Only the number is needed: how many lines of the records include "Board"?

-- -- --

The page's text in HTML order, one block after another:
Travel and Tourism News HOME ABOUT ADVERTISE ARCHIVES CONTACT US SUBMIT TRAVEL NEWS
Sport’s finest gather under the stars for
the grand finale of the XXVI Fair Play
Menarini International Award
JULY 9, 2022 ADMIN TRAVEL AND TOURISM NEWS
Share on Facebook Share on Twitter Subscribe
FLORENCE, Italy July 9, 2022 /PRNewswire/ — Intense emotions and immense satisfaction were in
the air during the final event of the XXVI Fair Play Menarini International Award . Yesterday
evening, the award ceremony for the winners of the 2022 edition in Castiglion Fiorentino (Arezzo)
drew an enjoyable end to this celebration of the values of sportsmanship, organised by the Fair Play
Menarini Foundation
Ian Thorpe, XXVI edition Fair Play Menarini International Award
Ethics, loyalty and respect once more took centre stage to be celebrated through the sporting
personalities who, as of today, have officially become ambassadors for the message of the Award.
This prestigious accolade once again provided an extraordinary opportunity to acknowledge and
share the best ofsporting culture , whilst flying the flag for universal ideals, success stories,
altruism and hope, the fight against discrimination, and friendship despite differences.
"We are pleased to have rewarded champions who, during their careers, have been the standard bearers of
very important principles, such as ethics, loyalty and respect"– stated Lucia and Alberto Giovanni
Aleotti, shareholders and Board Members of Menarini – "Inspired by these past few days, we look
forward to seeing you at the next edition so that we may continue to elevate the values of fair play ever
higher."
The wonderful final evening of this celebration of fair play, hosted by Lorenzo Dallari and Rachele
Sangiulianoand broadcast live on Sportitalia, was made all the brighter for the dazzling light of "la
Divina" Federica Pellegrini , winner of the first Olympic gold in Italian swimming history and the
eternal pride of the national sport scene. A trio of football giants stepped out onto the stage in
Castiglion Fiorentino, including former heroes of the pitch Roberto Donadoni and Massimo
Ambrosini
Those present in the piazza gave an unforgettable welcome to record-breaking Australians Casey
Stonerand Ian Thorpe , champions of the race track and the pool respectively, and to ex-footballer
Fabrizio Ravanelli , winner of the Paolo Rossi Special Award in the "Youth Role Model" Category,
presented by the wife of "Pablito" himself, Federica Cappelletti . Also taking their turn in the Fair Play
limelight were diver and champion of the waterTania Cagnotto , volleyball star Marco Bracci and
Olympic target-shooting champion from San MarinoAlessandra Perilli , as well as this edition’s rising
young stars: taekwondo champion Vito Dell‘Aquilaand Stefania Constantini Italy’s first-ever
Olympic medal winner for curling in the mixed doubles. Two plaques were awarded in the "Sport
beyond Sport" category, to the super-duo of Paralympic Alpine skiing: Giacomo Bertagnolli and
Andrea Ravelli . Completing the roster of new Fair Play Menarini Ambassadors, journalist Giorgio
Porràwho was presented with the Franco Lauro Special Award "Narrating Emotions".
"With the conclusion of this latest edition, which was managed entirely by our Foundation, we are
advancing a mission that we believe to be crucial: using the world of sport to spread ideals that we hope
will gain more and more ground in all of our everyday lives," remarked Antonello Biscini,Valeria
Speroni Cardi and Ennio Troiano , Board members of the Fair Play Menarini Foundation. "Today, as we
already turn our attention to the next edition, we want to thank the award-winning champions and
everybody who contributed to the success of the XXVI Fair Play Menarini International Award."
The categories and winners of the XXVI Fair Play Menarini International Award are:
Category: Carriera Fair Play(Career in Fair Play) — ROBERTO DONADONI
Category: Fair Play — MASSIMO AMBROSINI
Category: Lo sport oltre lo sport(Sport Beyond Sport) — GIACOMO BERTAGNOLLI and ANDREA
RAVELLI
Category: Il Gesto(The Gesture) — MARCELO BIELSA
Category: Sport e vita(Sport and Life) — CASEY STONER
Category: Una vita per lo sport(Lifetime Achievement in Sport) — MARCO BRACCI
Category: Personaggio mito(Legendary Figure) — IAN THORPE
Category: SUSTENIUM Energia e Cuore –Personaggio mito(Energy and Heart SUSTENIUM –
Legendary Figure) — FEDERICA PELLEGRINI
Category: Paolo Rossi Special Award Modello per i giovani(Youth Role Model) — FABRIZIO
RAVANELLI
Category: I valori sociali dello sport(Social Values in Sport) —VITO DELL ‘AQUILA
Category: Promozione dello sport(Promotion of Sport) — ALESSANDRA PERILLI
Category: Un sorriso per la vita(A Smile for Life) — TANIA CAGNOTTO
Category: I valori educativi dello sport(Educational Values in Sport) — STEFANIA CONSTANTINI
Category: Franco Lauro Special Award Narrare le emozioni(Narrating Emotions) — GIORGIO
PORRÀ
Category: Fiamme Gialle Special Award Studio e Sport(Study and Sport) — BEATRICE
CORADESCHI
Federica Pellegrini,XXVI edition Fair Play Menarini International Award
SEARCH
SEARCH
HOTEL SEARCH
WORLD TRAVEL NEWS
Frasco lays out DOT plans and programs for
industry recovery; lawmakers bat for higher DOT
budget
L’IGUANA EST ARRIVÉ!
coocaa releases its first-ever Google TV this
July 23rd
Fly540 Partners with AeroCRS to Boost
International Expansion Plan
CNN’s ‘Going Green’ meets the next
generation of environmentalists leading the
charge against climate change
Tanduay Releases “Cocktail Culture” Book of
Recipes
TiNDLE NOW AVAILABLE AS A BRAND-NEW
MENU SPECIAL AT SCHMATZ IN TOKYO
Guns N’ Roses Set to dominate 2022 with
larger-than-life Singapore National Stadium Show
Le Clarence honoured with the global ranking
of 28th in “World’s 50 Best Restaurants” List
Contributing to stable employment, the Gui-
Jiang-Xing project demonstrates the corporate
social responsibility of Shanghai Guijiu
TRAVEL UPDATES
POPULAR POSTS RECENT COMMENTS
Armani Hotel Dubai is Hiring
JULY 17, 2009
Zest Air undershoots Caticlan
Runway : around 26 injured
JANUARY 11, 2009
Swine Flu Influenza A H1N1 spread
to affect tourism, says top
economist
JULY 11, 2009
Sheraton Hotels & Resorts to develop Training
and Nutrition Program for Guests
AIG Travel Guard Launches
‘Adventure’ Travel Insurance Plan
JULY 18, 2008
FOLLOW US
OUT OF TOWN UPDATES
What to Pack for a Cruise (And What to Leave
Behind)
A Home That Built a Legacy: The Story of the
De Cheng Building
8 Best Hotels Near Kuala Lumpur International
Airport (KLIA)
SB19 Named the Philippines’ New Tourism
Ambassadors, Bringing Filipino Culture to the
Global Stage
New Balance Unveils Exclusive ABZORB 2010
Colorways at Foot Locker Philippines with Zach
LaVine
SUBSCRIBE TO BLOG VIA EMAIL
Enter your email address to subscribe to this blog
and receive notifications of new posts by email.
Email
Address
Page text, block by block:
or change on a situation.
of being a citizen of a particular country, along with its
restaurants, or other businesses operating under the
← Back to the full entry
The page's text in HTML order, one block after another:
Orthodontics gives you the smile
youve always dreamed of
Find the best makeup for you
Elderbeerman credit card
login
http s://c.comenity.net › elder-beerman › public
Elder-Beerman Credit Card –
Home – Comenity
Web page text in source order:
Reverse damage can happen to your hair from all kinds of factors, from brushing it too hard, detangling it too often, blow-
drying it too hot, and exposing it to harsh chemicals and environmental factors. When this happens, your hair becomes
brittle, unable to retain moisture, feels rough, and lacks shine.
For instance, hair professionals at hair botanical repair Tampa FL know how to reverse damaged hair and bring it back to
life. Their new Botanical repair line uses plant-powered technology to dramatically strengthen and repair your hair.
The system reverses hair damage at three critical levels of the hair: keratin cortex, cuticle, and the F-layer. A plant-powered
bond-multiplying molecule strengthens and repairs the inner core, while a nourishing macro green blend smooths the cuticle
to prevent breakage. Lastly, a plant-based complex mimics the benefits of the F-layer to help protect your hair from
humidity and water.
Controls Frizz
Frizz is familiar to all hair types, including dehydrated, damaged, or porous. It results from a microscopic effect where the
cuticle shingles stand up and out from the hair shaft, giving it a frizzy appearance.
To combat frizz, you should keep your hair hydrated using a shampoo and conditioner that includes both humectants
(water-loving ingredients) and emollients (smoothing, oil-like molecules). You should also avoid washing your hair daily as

-- -- --

**WRITTEN RESPONSE**
2